The real reward comes several hours later, when a simple phrase comes out of my speakers.

“Can you hear me okay?”

While I’ve signed on to the occasional domination server online, and even skittered around a few co-op maps, this will be the first time I am hosting my own server with the express purpose of playing with a friend. The difference is remarkable. Suddenly there’s someone else to discuss tactics with. Now there’s a second set of eyes scanning the horizon through binoculars. When an APC begins to patrol, we follow its sound between the two of us. And when a lucky rifle round skips into my leg as we cross a road, there is someone to drag me to safety and apply first aid. This is the sort of advantage that only comes from playing with another human being.
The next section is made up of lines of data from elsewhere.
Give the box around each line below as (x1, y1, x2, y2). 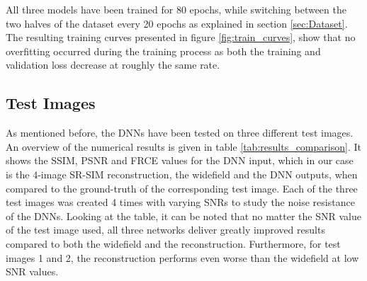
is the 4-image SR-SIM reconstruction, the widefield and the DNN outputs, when (6, 166, 358, 181)
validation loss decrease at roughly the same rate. (6, 57, 220, 72)
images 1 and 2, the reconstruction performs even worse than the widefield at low (6, 250, 359, 265)
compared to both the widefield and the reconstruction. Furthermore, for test (6, 236, 341, 251)
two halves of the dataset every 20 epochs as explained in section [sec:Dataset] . (6, 16, 348, 30)
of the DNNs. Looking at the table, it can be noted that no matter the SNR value (6, 208, 361, 223)
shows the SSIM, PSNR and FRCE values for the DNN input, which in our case (6, 153, 354, 168)
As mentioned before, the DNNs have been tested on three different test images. (6, 125, 354, 140)
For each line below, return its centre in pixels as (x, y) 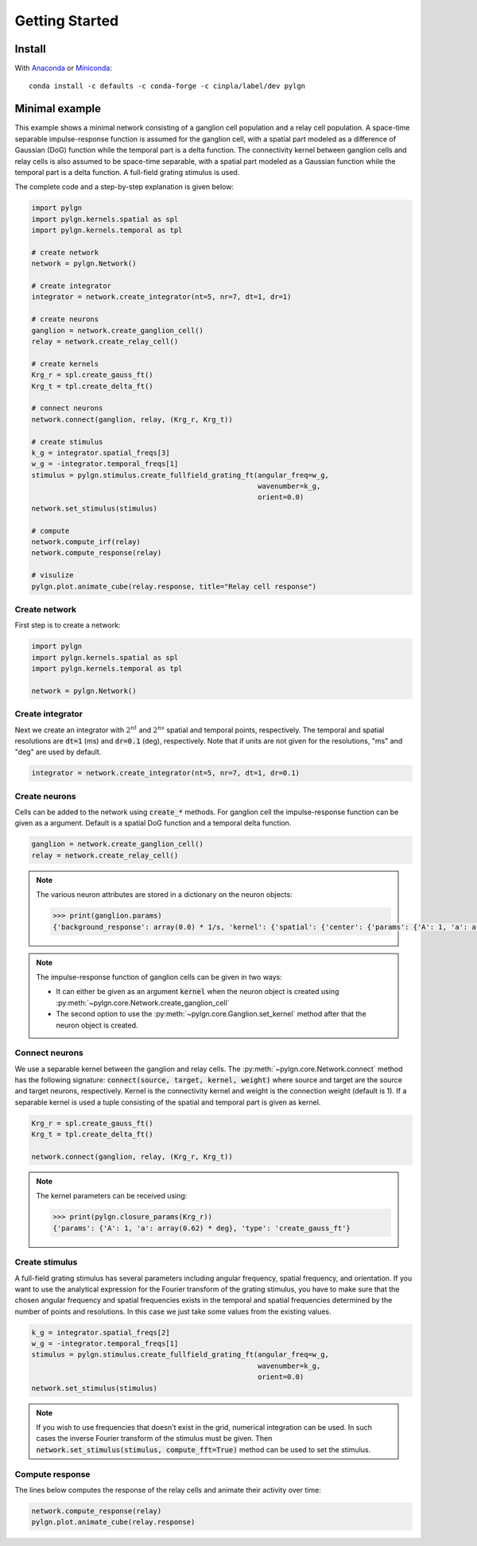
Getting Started (67, 21)
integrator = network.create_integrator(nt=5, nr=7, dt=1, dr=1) (161, 297)
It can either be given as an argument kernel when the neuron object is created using (198, 992)
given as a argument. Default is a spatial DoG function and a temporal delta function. (153, 823)
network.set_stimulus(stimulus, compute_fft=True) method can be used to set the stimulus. (204, 1449)
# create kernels (65, 363)
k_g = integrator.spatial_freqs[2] (101, 1332)
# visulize (52, 575)
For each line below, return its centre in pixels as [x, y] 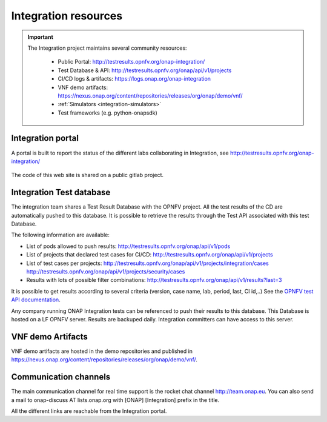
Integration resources [67, 16]
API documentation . [36, 300]
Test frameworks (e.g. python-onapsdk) [107, 113]
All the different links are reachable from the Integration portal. [89, 411]
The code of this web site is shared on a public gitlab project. [87, 175]
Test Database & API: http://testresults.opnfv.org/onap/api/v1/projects [145, 70]
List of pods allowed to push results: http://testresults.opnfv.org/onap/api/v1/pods [128, 246]
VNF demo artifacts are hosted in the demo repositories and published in [102, 351]
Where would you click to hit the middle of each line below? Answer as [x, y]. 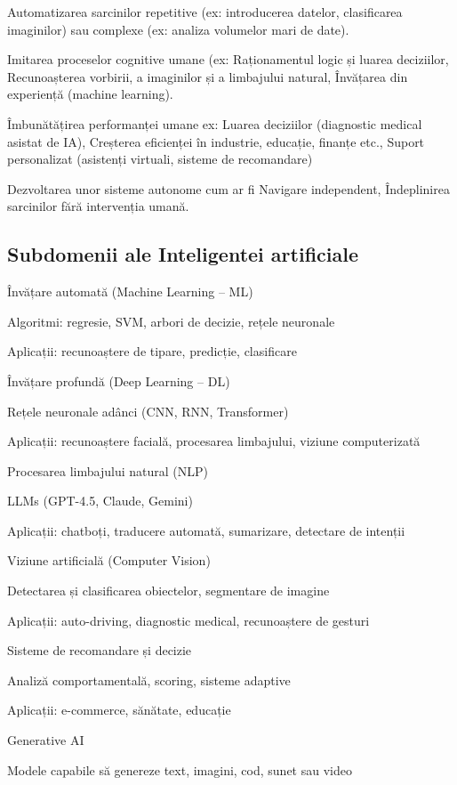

Team play is one of the most rewarding parts of modern video-games. To the point that some games, like the Enemy Territory or Battlefield series are built entirely around it. Paul Wedgwood is a long time tournament gamer and the designer behind both Enemy Territory and the upcoming Brink. He’s been playing all manner of shooters for years, and the process of planning and executing a strategy is as good as it gets. Wedgwood claims “the buzz you get from coordinated team play is beyond and above just about every other experience that you can have as a gamer."

This is the sort of attraction that developers strive for. The sort of defining experience that people will not only enjoy as it happens, but retain and talk about later. Every match we play is followed by some sort of post-game chat. The exciting moments of game play seem to demand discussion, even if it’s just to say “damn that was sweet” or “dude we got lit up.” In a flooded market where so many videogames are forgotten immediately after the screen goes dark, retention is extremely valuable.

It would be hard to claim that having a human team-mate increases the realism of Arma 2. With respawns, custom load-outs, and arguments over orders, there are certainly “gamey” aspects that come to the fore in multiplayer. But these are quickly eclipsed by the genuine adrenaline that comes from shouting “Get down!” into the headset as an RPG screams overhead.

The headset is a key part of the multiplayer experience. The virtual radio, just like a military radio, is crucial to success. During our mission an unknown player joins as the squads designated marksman, but he has no microphone. After apologizing, he promises to listen to us and do his best to keep up. But his silent text is easily lost once bullets start flying, and we can watch him stop out in the open while typing as fast as he can. He tries hard, but can’t match the quick dialogue of our microphones. For us the headset brings a sense of community to the battlefield. It makes players into people rather than actors.

Having a team-mate means having someone to talk to, both in-game and when discussing the hobby in real life. The lasting effect of our mission together is highlighted the next afternoon when I receive a message on my phone.

“Tonight we have to take a helicopter.”